The FDA issued a warning in February of 2000 addressing this problem and emphasized that St John’s Wort causes birth-control-pills and drugs used to prevent transplant rejection half as effective as they should be (Thurton).
Patients taking St John’s Wort prior to transplantation’s have died as a result (Thurton).
St Johns Wort also is known to interfere with Indinavir a critical HIV treatment drug (Spake).
Other side effects to St John’s Wort are the result of, which is found in the herb. Hyper cin has caused adverse reactions to the amino acids, tryptophan and tyrosine, amphetamines, asthma inhalants, beer, coffee, wine, chocolate, f ava beans, salami, smoked or pickled foods, yogurt, cold or hay fever medications, diet pills, narcotics and nasal decongestants (Thurton, Spake, Linde).

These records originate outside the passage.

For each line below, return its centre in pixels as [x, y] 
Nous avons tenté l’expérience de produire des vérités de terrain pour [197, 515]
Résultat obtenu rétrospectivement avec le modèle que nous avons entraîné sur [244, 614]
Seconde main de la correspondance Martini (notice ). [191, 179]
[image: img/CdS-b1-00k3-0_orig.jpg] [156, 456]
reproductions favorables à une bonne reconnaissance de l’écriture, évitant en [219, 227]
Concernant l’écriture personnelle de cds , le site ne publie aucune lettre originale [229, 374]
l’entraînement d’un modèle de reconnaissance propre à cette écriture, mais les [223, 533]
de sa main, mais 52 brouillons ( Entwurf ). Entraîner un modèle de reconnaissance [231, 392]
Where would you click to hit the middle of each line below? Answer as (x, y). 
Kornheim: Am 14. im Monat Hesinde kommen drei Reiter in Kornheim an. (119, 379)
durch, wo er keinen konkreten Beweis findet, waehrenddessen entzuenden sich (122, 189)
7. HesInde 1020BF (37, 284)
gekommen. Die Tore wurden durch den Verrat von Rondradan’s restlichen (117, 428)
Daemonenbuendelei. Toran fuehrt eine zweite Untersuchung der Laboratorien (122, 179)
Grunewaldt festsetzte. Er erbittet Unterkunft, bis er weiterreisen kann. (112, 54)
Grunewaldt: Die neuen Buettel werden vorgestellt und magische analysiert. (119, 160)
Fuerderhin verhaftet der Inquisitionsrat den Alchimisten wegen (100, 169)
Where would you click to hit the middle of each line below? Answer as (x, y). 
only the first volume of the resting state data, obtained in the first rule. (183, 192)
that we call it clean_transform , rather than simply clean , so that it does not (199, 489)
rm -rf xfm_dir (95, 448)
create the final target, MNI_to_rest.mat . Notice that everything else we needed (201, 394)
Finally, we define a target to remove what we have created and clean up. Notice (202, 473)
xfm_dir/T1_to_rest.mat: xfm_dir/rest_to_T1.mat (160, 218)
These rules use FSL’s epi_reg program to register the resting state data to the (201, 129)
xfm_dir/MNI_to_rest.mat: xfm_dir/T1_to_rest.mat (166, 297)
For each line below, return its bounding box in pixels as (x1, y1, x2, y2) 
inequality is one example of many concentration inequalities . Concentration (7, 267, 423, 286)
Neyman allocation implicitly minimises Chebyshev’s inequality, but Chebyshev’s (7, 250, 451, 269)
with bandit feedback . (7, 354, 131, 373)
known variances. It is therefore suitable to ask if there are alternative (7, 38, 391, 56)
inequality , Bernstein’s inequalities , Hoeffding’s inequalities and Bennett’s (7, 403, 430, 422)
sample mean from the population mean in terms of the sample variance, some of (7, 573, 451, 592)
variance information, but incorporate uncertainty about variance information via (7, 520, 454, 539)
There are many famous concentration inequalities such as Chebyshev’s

It has also been proven to cause high blood pressure and nausea in some users. (Linde).
While the effectiveness of St John’s Wort is currently uncertain what is certain is that there are very dangerous and serious side effects which can occur with it’s use. The USFDA’s negligence in controlling the herbal remedy market has led to the current situation where misperception’s about herbal remedies being safe, despite all of the evidence that they are not, lead people often use powerful herbal chemicals, such as St John’s Wort without consulting their doctor’s first.
... the music of those who worked with him. web web web web web web web web web web web web web web web web >. ... Look Into The Life and Music of JOHN COLTRANE Pg. 1 John Coltrane was born in born in Hamlet, ... way. The musician's is through his music." John Coltrane couldnt have said it better, and his universe ... . Joel Dorn describes in The Last Giant: The John Coltrane Anthology; It's hard to realize, if ...
With well researched prescription anti-depressants available is seems best for consumers to pursue these safer chemicals, which have been proven effective, then risk facing the uncertain and potentially fatal side effects of St John’s Wort, which has not been proven to provide relief from depression. Works CitedBouchnez, Colette “Curb Herbs Before Surgery” USA Today 10 July 2001 Castleman, Michael The Healing Herbs: The Ultimate Guide to the Curative Power of Nature’s Medicines. Emmaus, Pennsylvania: Artemis Press, 1991 Fisch man, Josh ” Herbs and Prescriptions Can Make a Deadly Mixture” Us News”5 January, 2000 Linde, Klaus, Gilbert Ramirez, et al. “St John’s wort for depression – an overview and meta-analysis of randomized clinical trials” British Medical Journal 3 August 1996: No. 7052 Volume 313″Popular Herb May Weaken the ‘pill'” MSNBC web Reichert, R. , “St.
John’s Wort for depression” Quarterly Review of National Medicine Spring, 1994 Shelton RC, Keller MB, Glen berg A, et al ” Effectiveness of St, John’s Wort in Major Depression: A Randomized Controlled Trial” Journal of the American Medical Association 18 April 2001: Volume 285, Number 15 Spake, Amanda ” Natural Hazards” US News 2 December, 2001″St. John’s Wort’s Benefits Questioned” MSNBC web Susan m> RN, Gary N. Barone, MD, et al ” St John’s Wort: A Hidden Risk for Transplant Patients” Medscape Online Medical Journal web Food and Drug Administration Web sight web.